Top of EXCERPTED RECORDS

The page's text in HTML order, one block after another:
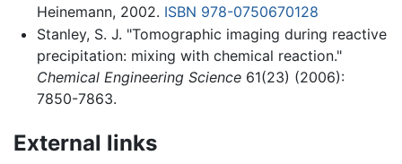
Heinemann, 2002. ISBN 978-0750670128
Stanley, S. J. "Tomographic imaging during reactive
precipitation: mixing with chemical reaction."
Chemical Engineering Science61(23) (2006):
7850-7863.
External links
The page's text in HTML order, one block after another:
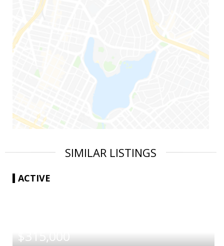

Bottom of EXCERPTED RECORDS

_EXERCISE DESCRIPTION_
The material above should be repeated word for word, with every picture omitted.

_RESPONSE BELOW_
The page's text in HTML order, one block after another:
Heinemann, 2002. ISBN 978-0750670128
Stanley, S. J. "Tomographic imaging during reactive
precipitation: mixing with chemical reaction."
Chemical Engineering Science61(23) (2006):
7850-7863.
External links
The page's text in HTML order, one block after another:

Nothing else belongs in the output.